-- Provided information follows --
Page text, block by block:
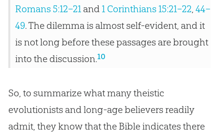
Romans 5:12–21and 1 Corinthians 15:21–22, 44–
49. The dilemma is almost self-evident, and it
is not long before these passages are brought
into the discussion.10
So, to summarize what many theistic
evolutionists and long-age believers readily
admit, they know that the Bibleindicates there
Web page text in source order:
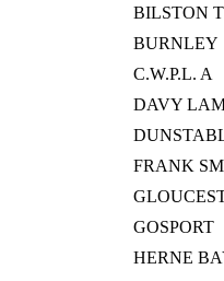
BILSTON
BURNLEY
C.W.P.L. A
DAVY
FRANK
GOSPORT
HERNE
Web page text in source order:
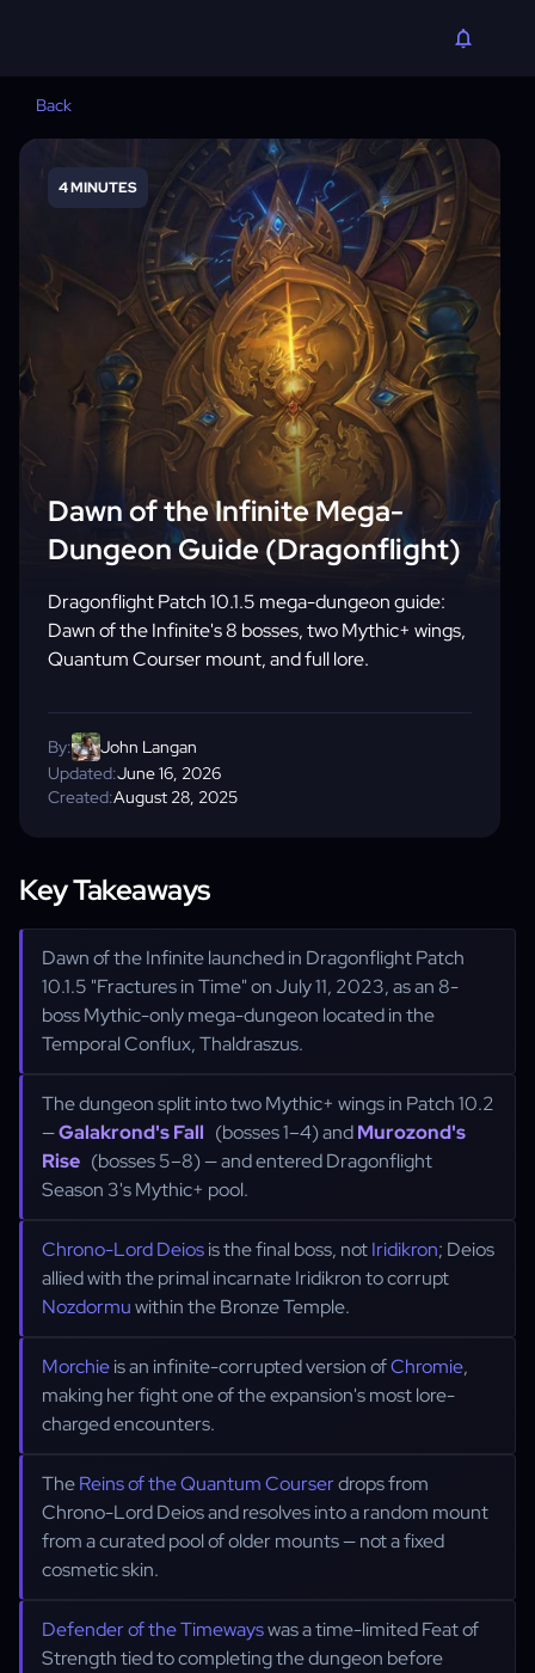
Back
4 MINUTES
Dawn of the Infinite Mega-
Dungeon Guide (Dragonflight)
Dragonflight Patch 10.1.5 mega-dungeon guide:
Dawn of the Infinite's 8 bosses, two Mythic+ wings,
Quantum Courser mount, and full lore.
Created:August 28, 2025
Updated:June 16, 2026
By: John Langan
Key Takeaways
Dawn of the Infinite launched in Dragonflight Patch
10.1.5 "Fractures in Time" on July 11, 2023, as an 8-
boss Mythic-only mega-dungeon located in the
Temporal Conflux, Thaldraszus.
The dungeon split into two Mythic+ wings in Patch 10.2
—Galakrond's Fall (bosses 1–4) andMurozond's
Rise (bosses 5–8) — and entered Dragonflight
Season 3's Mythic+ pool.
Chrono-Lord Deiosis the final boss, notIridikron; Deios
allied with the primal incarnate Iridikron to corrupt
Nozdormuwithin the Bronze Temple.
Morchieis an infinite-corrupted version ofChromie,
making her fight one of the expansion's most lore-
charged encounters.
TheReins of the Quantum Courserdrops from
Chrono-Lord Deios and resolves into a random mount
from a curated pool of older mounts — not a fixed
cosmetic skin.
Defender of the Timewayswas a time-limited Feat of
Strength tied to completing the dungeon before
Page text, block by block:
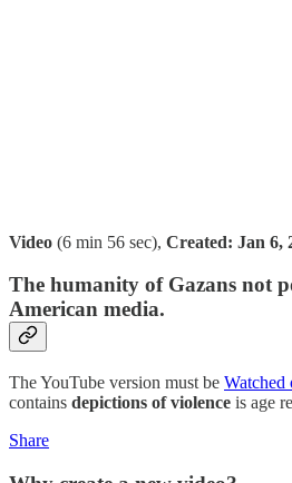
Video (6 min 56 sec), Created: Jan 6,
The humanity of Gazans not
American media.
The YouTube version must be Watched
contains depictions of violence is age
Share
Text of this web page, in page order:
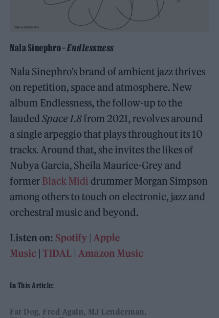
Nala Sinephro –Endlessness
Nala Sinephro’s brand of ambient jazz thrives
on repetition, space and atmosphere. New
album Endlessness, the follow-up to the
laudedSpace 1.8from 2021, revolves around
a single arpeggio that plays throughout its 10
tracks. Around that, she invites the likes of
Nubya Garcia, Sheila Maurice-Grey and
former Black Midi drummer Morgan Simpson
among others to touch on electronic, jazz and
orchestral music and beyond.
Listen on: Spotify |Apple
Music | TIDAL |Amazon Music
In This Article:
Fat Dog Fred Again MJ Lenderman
-- Provided information concluded --
In the data above, the stretch from the line with "Dragonflight Patch 10.1.5" through the line with "on repetition, space and atmosphere. New" is to be returned exactly, minus any pictures.

_Response to the task_:
Dragonflight Patch 10.1.5 mega-dungeon guide:
Dawn of the Infinite's 8 bosses, two Mythic+ wings,
Quantum Courser mount, and full lore.
Created:August 28, 2025
Updated:June 16, 2026
By: John Langan
Key Takeaways
Dawn of the Infinite launched in Dragonflight Patch
10.1.5 "Fractures in Time" on July 11, 2023, as an 8-
boss Mythic-only mega-dungeon located in the
Temporal Conflux, Thaldraszus.
The dungeon split into two Mythic+ wings in Patch 10.2
—Galakrond's Fall (bosses 1–4) andMurozond's
Rise (bosses 5–8) — and entered Dragonflight
Season 3's Mythic+ pool.
Chrono-Lord Deiosis the final boss, notIridikron; Deios
allied with the primal incarnate Iridikron to corrupt
Nozdormuwithin the Bronze Temple.
Morchieis an infinite-corrupted version ofChromie,
making her fight one of the expansion's most lore-
charged encounters.
TheReins of the Quantum Courserdrops from
Chrono-Lord Deios and resolves into a random mount
from a curated pool of older mounts — not a fixed
cosmetic skin.
Defender of the Timewayswas a time-limited Feat of
Strength tied to completing the dungeon before
Page text, block by block:
Video (6 min 56 sec), Created: Jan 6,
The humanity of Gazans not
American media.
The YouTube version must be Watched
contains depictions of violence is age
Share
Text of this web page, in page order:
Nala Sinephro –Endlessness
Nala Sinephro’s brand of ambient jazz thrives
on repetition, space and atmosphere. New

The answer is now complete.